The biggest attraction of an online course is students' assumption that it will be easy - they can merely boot up their laptops and not have to travel to campus. But it's often more involved than that.

When my son was an undergraduate, he was surprised at the demands placed upon online students. So, he dropped his online course and signed up for a traditional class, instead.

April 25, 2013: Destroy the slides

Category: Learning
Posted by: David M Patt
At a recent educational conference, one speaker dished up 61 slides for a 45 minute presentation.

Each was crammed with details, including statistics, graphs, and charts. Some of the copy was too small to be viewed from the back of a small room. Other presentations were similar.

Attendees had less than one minute to read each detailed slide, listen to the presenter, and think about the information until the next slide appeared. That's not how people should be expected to learn.

A great service would have been done if all of those slides had been placed in a pile, doused with gasoline, set aflame, and burned until nothing remained.

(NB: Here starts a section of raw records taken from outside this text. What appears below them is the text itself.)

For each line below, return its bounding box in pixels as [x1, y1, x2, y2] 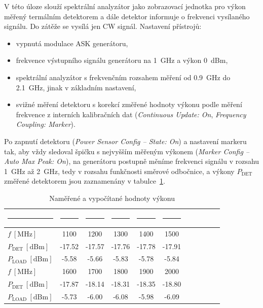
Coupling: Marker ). [16, 119, 76, 129]
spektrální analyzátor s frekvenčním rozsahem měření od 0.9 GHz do [16, 72, 231, 82]
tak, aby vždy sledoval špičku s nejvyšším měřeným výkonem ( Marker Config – [4, 146, 250, 156]
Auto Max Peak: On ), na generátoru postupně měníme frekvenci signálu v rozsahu [4, 156, 259, 166]
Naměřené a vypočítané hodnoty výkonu [49, 192, 175, 203]
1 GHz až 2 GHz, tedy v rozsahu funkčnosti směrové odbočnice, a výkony [4, 165, 235, 176]
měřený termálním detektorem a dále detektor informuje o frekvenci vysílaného [4, 11, 250, 21]
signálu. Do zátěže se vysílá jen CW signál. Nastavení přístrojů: [4, 21, 202, 31]
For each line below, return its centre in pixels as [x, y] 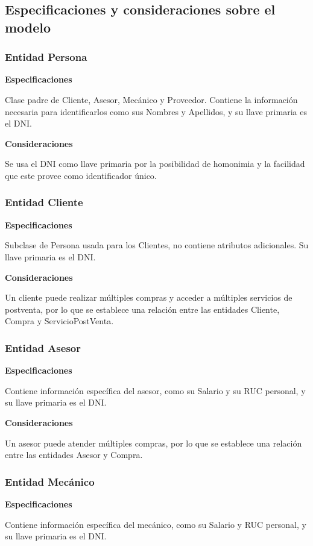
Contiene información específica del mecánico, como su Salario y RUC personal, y [156, 524]
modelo [28, 27]
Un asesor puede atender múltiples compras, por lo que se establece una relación [153, 443]
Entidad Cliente [44, 202]
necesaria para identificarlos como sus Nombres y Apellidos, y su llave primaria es [156, 111]
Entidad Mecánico [50, 481]
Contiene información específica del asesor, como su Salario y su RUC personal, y [155, 390]
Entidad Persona [46, 57]
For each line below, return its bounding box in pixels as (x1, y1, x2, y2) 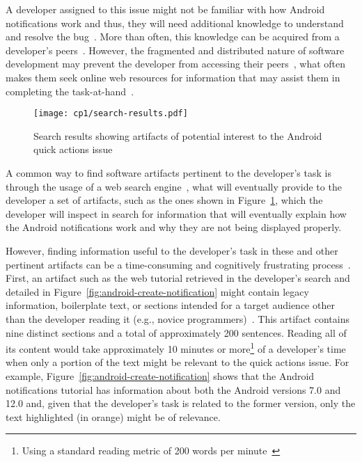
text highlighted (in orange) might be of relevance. (6, 409, 221, 424)
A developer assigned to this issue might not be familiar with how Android (6, 2, 325, 16)
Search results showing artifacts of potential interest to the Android (33, 128, 322, 143)
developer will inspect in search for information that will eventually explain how (6, 206, 347, 221)
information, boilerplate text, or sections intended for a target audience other (6, 298, 335, 312)
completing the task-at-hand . (6, 83, 134, 98)
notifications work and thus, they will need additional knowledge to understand (6, 15, 344, 30)
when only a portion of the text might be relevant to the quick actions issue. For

Slides are NOT a script. Slides are NOT a book. Slides are NOT a classroom blackboard (and even a classroom blackboard should not be cluttered with lots and lots of copy).

Slides are visuals that enhance the oral presentation, help attendees understand the information, and keep them engaged. The job of the speaker is to present or facilitate, not to narrate slides.

Even when a speaker is presenting lecture-style, slides should be sparse and should contain lots of images, not lots of copy.

Details can be contained in a handout that attendees can view later and refer to in the future.

If all the details were contained in the slides, there would be no need for speakers or meetings. Associations could simply send slides to everybody and spare the time and expense of a big conference.

So, if you use slides when you present (and you don't have to), be brief. Save the details for the handout.